■ EXERCISE GOAL
Leaving out all pictures, transcribe the lines below exactly, from the first through the line containing "Над СССР военные".
═══ DATA RECORDS ═══
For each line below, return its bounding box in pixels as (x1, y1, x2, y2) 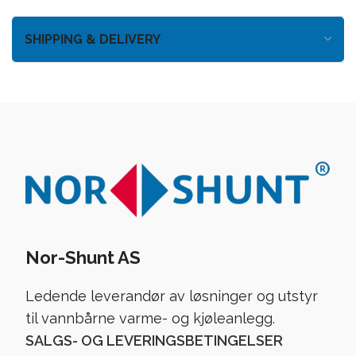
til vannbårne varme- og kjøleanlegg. (25, 309, 275, 327)
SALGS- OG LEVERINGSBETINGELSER (25, 331, 283, 349)
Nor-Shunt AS (25, 246, 141, 268)
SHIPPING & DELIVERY (25, 31, 161, 47)
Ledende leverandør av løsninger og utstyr (25, 287, 318, 304)
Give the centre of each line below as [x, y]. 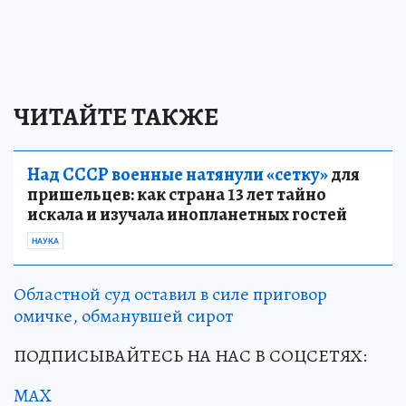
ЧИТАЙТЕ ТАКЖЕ [116, 116]
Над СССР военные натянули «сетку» [178, 174]
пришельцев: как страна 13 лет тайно [177, 194]
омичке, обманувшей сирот [123, 315]
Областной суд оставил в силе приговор [170, 294]
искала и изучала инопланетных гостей [187, 214]
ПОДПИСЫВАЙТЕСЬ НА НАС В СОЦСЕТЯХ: [190, 355]
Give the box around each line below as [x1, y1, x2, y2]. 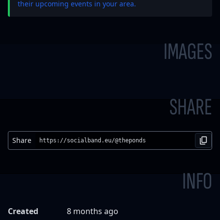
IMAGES [164, 38, 212, 66]
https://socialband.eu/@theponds [39, 137, 146, 144]
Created [8, 206, 38, 217]
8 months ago [67, 206, 118, 217]
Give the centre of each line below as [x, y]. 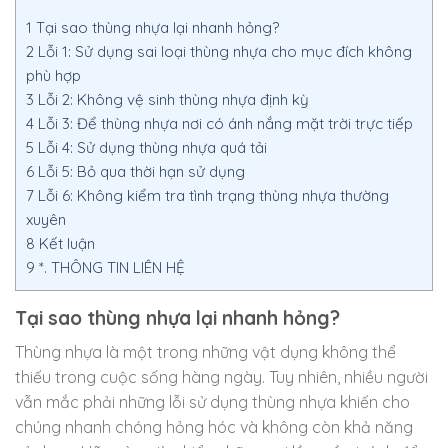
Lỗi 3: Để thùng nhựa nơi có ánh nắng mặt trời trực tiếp [223, 124]
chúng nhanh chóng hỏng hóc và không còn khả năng [214, 426]
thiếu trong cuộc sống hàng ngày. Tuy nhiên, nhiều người [221, 376]
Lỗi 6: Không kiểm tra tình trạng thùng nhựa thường [211, 196]
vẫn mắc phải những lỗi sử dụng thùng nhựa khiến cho [212, 401]
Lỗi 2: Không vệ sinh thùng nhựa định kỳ [171, 100]
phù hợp [53, 76]
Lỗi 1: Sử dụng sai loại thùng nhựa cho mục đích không [223, 52]
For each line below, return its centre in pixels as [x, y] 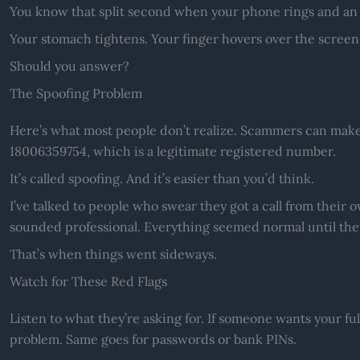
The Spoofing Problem [76, 93]
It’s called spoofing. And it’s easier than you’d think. [162, 178]
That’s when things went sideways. [113, 254]
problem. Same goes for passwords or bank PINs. [153, 339]
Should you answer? [69, 65]
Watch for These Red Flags [88, 281]
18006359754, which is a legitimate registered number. [172, 151]
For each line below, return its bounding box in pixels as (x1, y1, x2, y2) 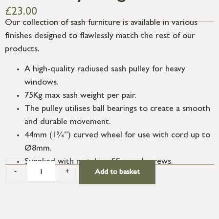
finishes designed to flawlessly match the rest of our (5, 32, 195, 41)
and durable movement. (24, 118, 111, 127)
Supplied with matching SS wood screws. (24, 157, 173, 167)
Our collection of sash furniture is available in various (5, 19, 197, 28)
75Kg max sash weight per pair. (24, 91, 136, 101)
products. (5, 45, 40, 54)
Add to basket (95, 168, 140, 176)
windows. (24, 78, 59, 88)
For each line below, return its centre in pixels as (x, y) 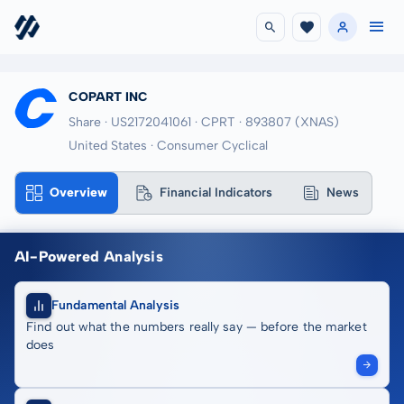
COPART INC (108, 97)
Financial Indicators (216, 193)
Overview (78, 193)
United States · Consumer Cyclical (168, 146)
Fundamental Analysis (115, 305)
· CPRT (215, 122)
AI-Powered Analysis (89, 257)
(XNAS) (317, 122)
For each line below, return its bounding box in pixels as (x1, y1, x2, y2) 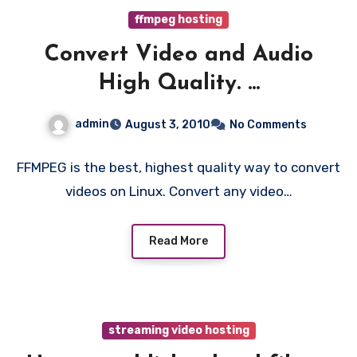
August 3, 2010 (124, 118, 210, 132)
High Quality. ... (97, 73, 260, 96)
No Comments (229, 118, 307, 132)
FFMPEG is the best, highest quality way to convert (17, 159, 340, 176)
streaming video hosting (108, 323, 249, 337)
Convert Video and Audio (44, 44, 313, 67)
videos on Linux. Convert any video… (65, 183, 292, 200)
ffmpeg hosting (135, 13, 222, 27)
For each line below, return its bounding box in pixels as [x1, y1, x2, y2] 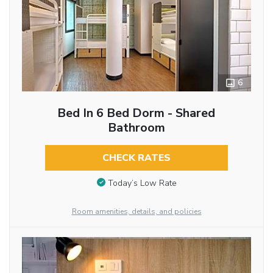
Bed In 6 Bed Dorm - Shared [57, 104, 216, 121]
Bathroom [107, 119, 165, 136]
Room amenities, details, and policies [71, 206, 202, 216]
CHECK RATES [102, 151, 171, 165]
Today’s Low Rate [107, 177, 177, 189]
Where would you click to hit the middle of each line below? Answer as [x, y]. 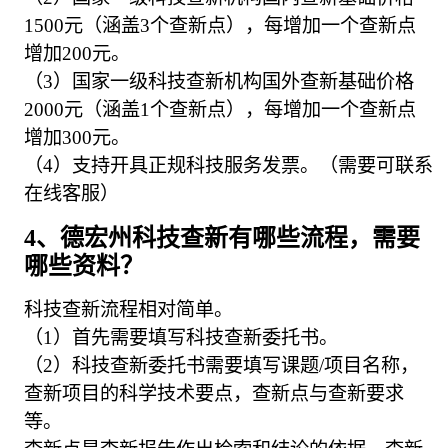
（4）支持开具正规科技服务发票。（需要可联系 [229, 165]
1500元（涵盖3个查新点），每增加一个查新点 [220, 25]
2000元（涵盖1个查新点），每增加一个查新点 [220, 109]
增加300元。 [77, 137]
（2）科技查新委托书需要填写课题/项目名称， [222, 366]
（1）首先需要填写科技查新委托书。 [181, 338]
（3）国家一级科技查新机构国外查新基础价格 [219, 81]
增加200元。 [77, 53]
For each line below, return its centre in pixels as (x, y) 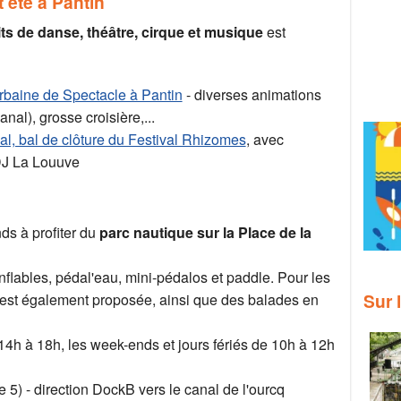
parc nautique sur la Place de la (204, 233)
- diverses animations (252, 95)
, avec (264, 140)
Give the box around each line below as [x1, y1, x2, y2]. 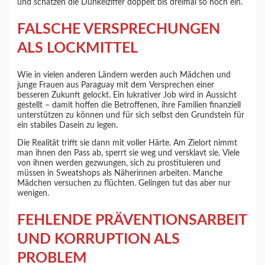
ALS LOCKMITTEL [17, 41, 138, 56]
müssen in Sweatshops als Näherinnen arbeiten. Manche [17, 169, 223, 178]
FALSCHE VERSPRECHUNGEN [17, 22, 221, 37]
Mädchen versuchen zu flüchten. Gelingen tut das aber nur [17, 179, 231, 188]
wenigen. [17, 189, 50, 198]
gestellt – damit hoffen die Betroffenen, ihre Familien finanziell [17, 101, 241, 109]
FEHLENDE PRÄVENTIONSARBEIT [17, 213, 247, 228]
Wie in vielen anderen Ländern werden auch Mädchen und [17, 70, 231, 79]
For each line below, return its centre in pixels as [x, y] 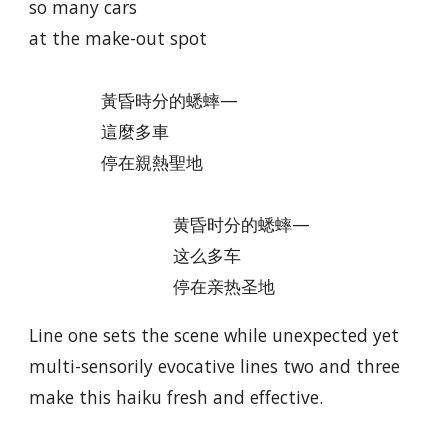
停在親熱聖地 [152, 162]
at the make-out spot [118, 38]
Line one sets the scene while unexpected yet [214, 335]
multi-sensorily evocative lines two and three [215, 366]
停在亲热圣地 [224, 286]
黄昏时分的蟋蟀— [242, 224]
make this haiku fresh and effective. [176, 397]
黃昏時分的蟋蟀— [170, 100]
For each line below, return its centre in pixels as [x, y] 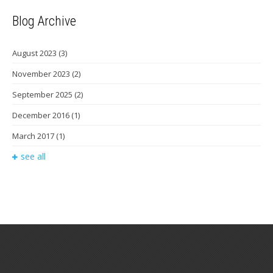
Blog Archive [44, 21]
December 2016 [42, 115]
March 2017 [34, 136]
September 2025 [43, 94]
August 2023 [35, 53]
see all [33, 156]
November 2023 [42, 73]
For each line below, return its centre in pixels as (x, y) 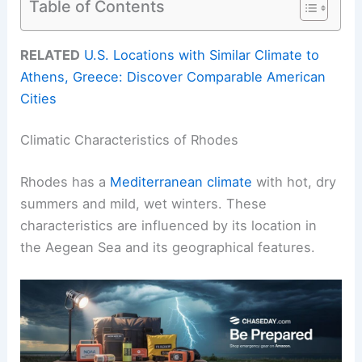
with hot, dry (295, 181)
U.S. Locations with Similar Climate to (202, 55)
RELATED (51, 55)
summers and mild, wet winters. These (144, 203)
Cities (39, 98)
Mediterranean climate (181, 181)
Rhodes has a (65, 181)
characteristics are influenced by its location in (169, 225)
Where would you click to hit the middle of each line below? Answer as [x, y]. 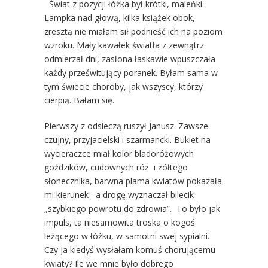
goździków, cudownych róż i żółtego [116, 167]
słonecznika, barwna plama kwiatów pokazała [133, 181]
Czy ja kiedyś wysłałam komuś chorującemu [130, 249]
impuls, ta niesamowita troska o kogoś [120, 222]
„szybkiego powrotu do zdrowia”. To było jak [132, 208]
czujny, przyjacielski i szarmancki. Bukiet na [127, 139]
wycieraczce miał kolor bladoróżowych [119, 153]
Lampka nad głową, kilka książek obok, [120, 17]
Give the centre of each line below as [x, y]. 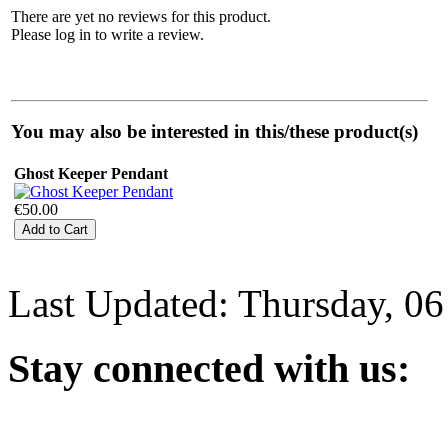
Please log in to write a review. [107, 34]
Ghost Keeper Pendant [91, 173]
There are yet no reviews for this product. [141, 16]
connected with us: [246, 368]
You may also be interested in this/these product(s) [214, 131]
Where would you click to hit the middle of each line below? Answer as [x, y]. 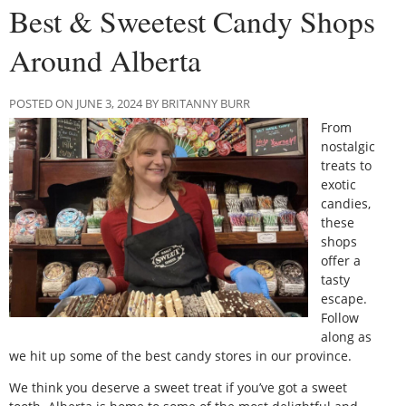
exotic [339, 184]
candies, [346, 203]
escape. [344, 298]
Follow [340, 317]
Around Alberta [105, 59]
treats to [347, 165]
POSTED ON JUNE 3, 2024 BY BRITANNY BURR [130, 103]
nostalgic [348, 146]
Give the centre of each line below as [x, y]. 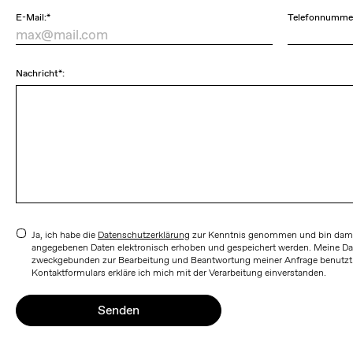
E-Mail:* [33, 17]
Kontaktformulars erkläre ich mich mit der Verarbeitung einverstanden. [179, 272]
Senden [118, 310]
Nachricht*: [40, 73]
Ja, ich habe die [65, 234]
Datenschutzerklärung [144, 234]
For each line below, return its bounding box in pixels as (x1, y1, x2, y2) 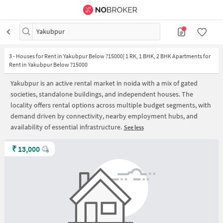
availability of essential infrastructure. (10, 122, 122, 131)
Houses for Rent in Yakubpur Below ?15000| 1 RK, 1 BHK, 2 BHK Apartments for (15, 52, 211, 60)
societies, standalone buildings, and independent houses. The (10, 89, 193, 99)
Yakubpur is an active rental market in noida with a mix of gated (10, 78, 198, 88)
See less (123, 123, 144, 131)
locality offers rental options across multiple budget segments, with (10, 100, 211, 110)
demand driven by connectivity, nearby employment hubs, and (10, 111, 198, 120)
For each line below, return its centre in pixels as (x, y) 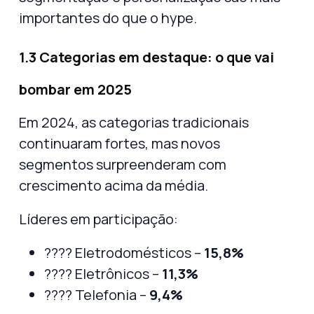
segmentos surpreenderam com (123, 164)
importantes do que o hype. (108, 18)
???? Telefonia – (97, 294)
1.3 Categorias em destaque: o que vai (146, 57)
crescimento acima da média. (114, 185)
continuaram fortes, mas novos (120, 143)
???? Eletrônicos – (103, 273)
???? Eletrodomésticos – (124, 252)
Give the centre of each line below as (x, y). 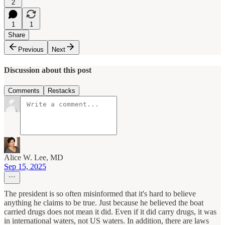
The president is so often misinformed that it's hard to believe (100, 194)
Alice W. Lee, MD (34, 157)
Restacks (62, 91)
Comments (24, 91)
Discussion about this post (48, 70)
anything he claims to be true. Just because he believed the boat (104, 203)
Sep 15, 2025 (25, 166)
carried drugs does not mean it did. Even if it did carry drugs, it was (110, 212)
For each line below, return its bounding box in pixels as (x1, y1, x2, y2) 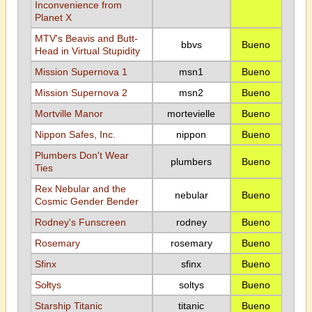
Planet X (34, 12, 72, 23)
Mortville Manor (34, 108, 103, 119)
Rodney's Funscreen (34, 217, 126, 228)
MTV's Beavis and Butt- (34, 33, 138, 44)
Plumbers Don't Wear (34, 150, 129, 161)
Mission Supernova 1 (34, 66, 127, 77)
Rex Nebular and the (34, 183, 126, 194)
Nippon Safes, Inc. (34, 129, 116, 140)
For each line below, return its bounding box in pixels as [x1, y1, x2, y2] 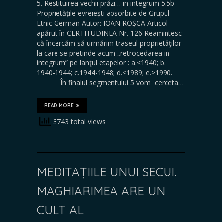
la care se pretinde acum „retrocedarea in [37, 48, 169, 57]
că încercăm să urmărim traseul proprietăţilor [37, 38, 181, 48]
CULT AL [37, 202, 84, 217]
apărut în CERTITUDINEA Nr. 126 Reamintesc [37, 28, 182, 38]
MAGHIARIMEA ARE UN [37, 183, 165, 198]
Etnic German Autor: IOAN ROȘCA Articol [37, 18, 167, 28]
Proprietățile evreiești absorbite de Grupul [37, 8, 169, 18]
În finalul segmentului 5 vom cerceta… [37, 77, 184, 87]
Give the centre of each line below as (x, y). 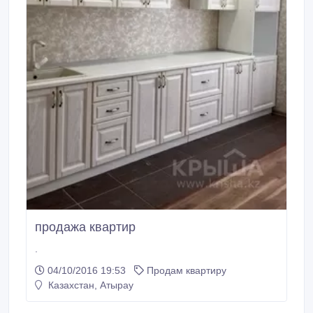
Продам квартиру (187, 270)
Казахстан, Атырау (89, 285)
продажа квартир (85, 227)
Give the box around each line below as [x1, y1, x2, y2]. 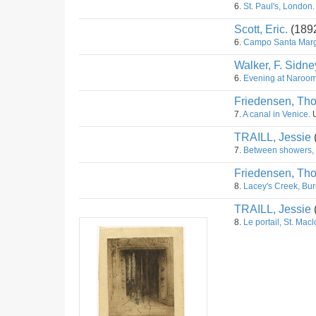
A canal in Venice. [243, 109, 310, 119]
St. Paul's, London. [243, 1, 315, 11]
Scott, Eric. [234, 23, 288, 35]
═══
■ RESPONSE BOX
For each line below, return its bounding box in pixels as (x1, y1, x2, y2) 
til vannbårne varme- og kjøleanlegg. (25, 309, 275, 327)
SALGS- OG LEVERINGSBETINGELSER (25, 331, 283, 349)
Nor-Shunt AS (25, 246, 141, 268)
SHIPPING & DELIVERY (25, 31, 161, 47)
Ledende leverandør av løsninger og utstyr (25, 287, 318, 304)
Give the centre of each line below as [x, y]. 
ЧИТАЙТЕ ТАКЖЕ [116, 116]
Над СССР военные натянули «сетку» [178, 174]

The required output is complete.